Previously, if I wanted to build a service, focus on some particular piece of business logic, I would want to create an endpoint layer to expose this. I would then need to write clients. At Airbnb we support both Java and Ruby as first class citizen languages. So I would manually need to write a Java client and a Ruby client. I would probably want to put some server diagnostics, and then metrics everywhere in the client endpoint and server layers. I would also want some data validation, resilience features, error handling, and in Ruby, I'd probably want to type checking.

Because we're building for production, this means we need to add run books, alerts, and dashboards. And this is looking like a lot of overhead work just to create a service focused on business logic. Recognizing a lot of common pieces in boilerplate, we invested in creating a service framework team. This service framework team aligned on using Thrift as our IDL or interface description language. Now, instead of writing all that boilerplate by myself, I just need to wrap the service in a simple IDL layer, and the rest will get auto generated for us for free.

If we look at what this Thrift layer might be, it's written in a configuration based way. We can have a Thrift struct specifying the request. It's strongly typed, which we're able to use in our communication protocols and storage. We can provide extra comments and additional annotation such as, "This is personal data." A request is similarly defined as a response. This struct is included the various fields populated in the response and then it's used when defining a particular endpoint. We give the response struct, the name of the endpoint, the risk cross struct, and we can also specify exceptions out of those. With the endpoint, we can give annotations such as, "This endpoint accepts replay production traffic," or, "This endpoint accepts rate limiting per client." And these features are auto generated for us.

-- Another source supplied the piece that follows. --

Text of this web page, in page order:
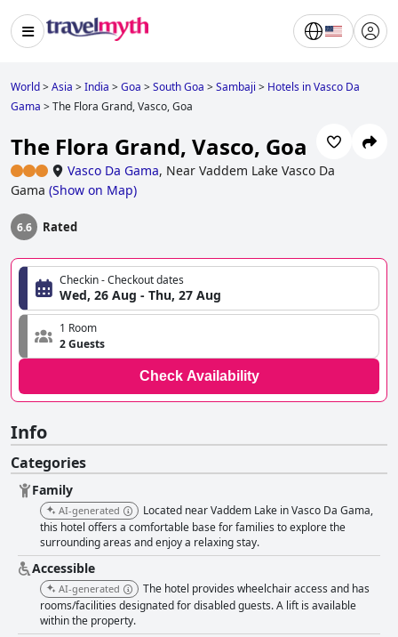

If we look here, we can see that this documentation gets generated for us for free as well. This service API Explorer is generated off our Thrift files and is updated every time we deploy our service. Helpful information such as which slack channel to go to, or a tech design doc, are simply defined as Thrift annotations in the Thrift file. Some other features of this service explorer include comments about the endpoint or the particular fields. There's a really simple way to search for other structs and fields, and other services that depend and call on this particular service. Again, this is all simply defined within the Thrift file. So it's a really lightweight way for our developers to keep their documentation up to date. And because this gets updated upon every deploy, we know that the documentation is accurately reflecting the API that's used in production.

We have a lot of benefits with fail fast mechanisms that are automatically built into our IDL services. Failing fast is better for performance and we get retries and timeouts really easily configurable within the IDL. There are also more complex features, such as circuit breaking, or back pressure cues. Back pressure allows us to more proactively shed load off of our services. We get rate limiting on a per client basis, meaning one client can go particularly rogue, and then we'll start throttling those requests so it doesn't impact the other clients for that service.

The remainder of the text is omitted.